Playing with functions and their inverses, I noticed you cannot really obtain the full inverse of any surjective function.
The full inverse of an application $f\left(x\right) = y$ would be the function $g\left(y\right) = x$. Which is just impossible with any surjective applications. For instance, $f\left(x\right) = x^2$ has a partial inverse (in red) which is the square root function $g\left(y\right) = sqrt\left(x\right)$. But we lost all the negative inverse images.
Same for the cardioid defined by $r\left(\theta\right) = 3-3\cos\left(\theta\right)$. We agree that $r\left(\theta\right)$ can take any values of $\theta + k2\pi$ where $k \in \mathbb{Z}$. So the radius will have the same positive value for $r\left(\frac{3}{4}\pi\right)$ and $r\left(\frac{5}{4}\pi\right)$ since the radius $r$ in polar coordinates cannot be negative.
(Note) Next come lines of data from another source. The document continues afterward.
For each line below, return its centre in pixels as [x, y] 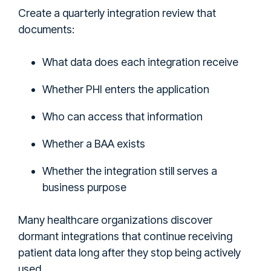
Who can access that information [122, 116]
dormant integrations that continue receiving [125, 236]
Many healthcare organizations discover [115, 220]
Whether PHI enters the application [126, 89]
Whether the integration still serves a [130, 171]
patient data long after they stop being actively [129, 252]
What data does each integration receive [140, 62]
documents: [46, 29]
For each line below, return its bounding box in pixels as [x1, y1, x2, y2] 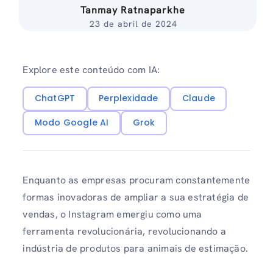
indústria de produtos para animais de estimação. [23, 242, 248, 255]
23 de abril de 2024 [89, 18, 177, 29]
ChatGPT [34, 92, 76, 105]
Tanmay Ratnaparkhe [80, 4, 186, 16]
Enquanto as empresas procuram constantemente [23, 174, 250, 187]
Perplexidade [99, 92, 158, 105]
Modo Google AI [34, 116, 109, 129]
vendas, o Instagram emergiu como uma [23, 208, 202, 221]
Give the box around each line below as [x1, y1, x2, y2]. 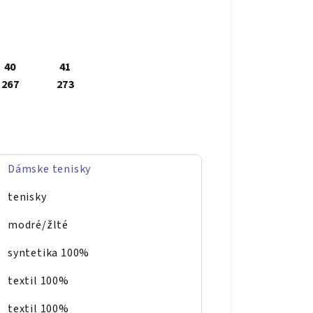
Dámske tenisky [8, 161, 92, 177]
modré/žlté [8, 217, 68, 233]
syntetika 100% [8, 245, 90, 261]
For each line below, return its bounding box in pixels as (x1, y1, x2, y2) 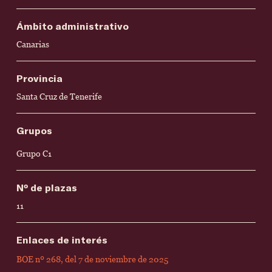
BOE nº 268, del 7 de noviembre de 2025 (16, 254, 168, 264)
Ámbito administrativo (16, 20, 129, 32)
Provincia (16, 72, 63, 84)
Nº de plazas (16, 182, 77, 193)
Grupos (16, 124, 52, 136)
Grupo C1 (16, 149, 52, 158)
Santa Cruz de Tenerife (16, 92, 102, 101)
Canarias (16, 39, 49, 49)
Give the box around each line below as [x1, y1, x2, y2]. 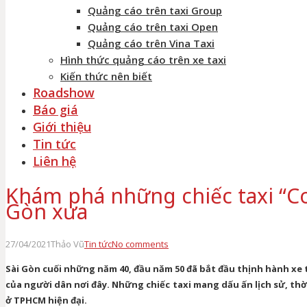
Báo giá [33, 101, 78, 118]
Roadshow [33, 84, 95, 101]
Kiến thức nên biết [60, 69, 152, 83]
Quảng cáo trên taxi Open [88, 20, 218, 34]
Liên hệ [33, 153, 76, 169]
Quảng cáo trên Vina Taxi [88, 36, 214, 50]
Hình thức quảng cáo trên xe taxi [60, 53, 226, 66]
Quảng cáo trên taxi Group [88, 3, 222, 17]
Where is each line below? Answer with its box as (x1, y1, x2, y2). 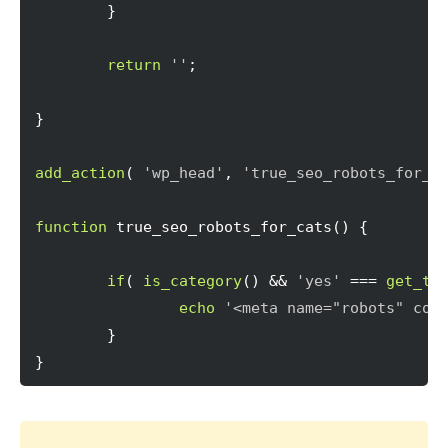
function (35, 218, 107, 236)
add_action (35, 164, 125, 182)
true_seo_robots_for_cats (107, 218, 332, 236)
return (107, 56, 161, 74)
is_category (143, 272, 242, 290)
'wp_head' (143, 164, 224, 182)
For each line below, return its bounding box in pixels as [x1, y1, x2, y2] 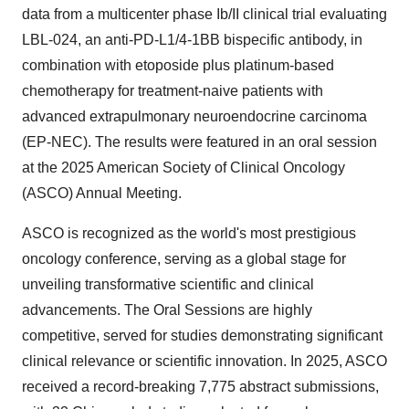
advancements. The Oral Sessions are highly [22, 302, 312, 318]
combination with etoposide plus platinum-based [22, 58, 334, 73]
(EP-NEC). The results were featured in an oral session [22, 134, 377, 150]
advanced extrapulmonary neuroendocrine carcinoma [22, 109, 367, 124]
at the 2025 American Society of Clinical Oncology [22, 160, 345, 175]
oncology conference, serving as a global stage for [22, 251, 346, 267]
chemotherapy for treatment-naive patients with [22, 83, 323, 99]
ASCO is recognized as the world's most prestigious [22, 225, 356, 241]
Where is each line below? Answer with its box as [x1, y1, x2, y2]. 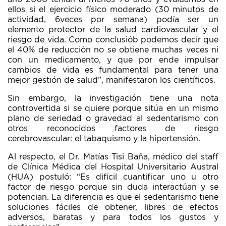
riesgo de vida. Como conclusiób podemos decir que [8, 36, 218, 44]
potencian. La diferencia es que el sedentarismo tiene [8, 193, 218, 201]
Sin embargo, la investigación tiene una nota [8, 94, 218, 102]
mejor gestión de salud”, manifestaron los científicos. [8, 76, 215, 84]
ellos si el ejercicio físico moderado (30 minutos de [8, 6, 218, 14]
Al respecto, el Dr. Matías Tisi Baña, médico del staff [8, 153, 218, 161]
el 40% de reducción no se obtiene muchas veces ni [8, 46, 218, 54]
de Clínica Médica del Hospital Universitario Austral [8, 163, 218, 171]
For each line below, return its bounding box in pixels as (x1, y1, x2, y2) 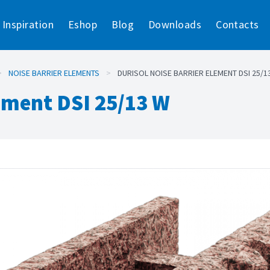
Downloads (148, 17, 202, 32)
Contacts (216, 17, 259, 32)
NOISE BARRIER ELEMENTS (8, 67, 99, 78)
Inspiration (2, 17, 54, 32)
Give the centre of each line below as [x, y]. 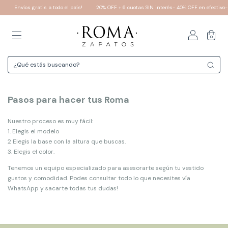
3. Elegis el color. [31, 152]
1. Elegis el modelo [33, 131]
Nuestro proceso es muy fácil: [50, 121]
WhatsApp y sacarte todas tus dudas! [63, 188]
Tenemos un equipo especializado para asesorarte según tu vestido [106, 168]
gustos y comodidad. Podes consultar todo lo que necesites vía [99, 178]
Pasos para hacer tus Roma [68, 100]
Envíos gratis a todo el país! [46, 7]
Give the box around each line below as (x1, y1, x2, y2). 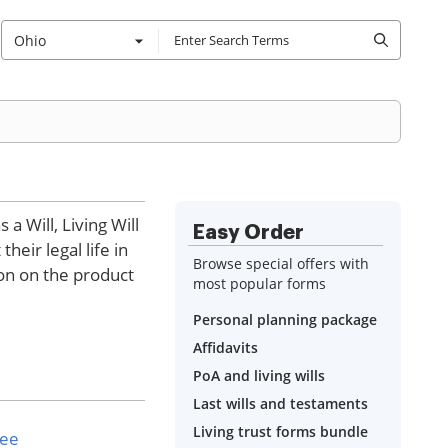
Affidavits (193, 338, 258, 357)
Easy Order (193, 222, 304, 242)
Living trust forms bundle (193, 422, 368, 441)
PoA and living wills (193, 366, 325, 385)
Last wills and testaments (193, 394, 368, 413)
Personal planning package (193, 310, 377, 329)
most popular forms (193, 274, 326, 293)
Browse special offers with (193, 254, 369, 273)
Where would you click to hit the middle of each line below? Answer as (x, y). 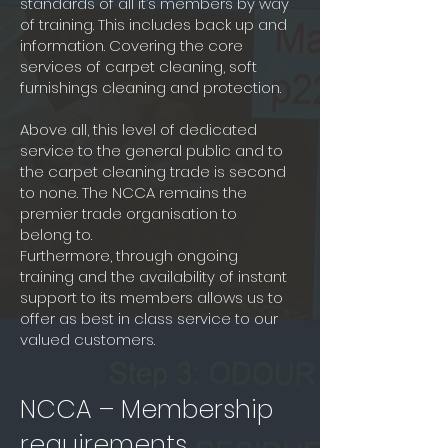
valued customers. (87, 339)
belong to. (56, 234)
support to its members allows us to (151, 297)
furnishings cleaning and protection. (150, 87)
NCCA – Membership (146, 409)
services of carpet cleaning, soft (138, 66)
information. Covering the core (131, 45)
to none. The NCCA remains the (133, 192)
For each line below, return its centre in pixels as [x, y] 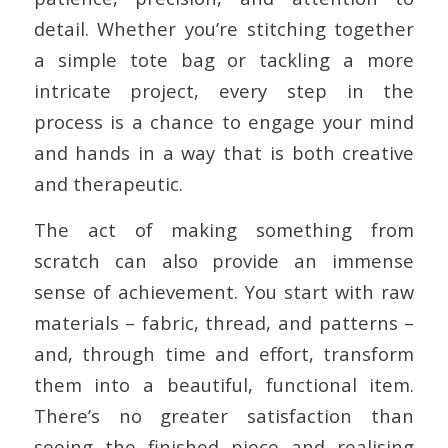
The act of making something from [224, 230]
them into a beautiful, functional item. [224, 385]
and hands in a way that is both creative [224, 152]
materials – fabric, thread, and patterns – [224, 323]
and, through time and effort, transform [224, 354]
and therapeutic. [108, 183]
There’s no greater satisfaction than [224, 416]
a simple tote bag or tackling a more [224, 59]
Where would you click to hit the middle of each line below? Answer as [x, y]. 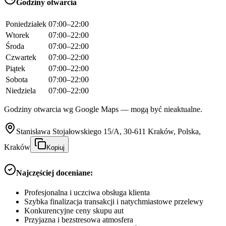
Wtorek [17, 35]
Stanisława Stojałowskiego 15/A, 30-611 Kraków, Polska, [108, 131]
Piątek [15, 68]
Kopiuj [55, 147]
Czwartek [21, 57]
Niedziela [21, 90]
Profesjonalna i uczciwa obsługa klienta [87, 193]
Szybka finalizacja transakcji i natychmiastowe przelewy [114, 202]
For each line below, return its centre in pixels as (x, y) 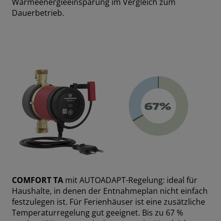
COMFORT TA (37, 180)
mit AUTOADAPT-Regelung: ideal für (130, 180)
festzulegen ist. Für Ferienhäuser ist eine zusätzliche (109, 202)
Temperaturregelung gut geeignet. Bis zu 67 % (97, 213)
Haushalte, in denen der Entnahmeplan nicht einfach (110, 191)
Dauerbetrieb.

So if we define (in red) the partial inverse $t(r) = \arccos\left(-\frac{r}{3}+1\right)$ and we plot it as we did for the square function, we notice that we get half of our cardioid, as angular images appear all on quadrant II. Again, we lost the angular inverse images on quadrant III.
However, we can restore the values of any surjective application by just combining the inverse function and its opposite. So the injective inverse of $f\left(x\right)$ would be $\{g\left(y\right);-g\left(y\right)\}$, and the injective inverse of $r\left(\theta\right)$ would be $\{t\left(y\right);-t\left(y\right)\}$.
I need advices on my empirical approach, which may be incorrect.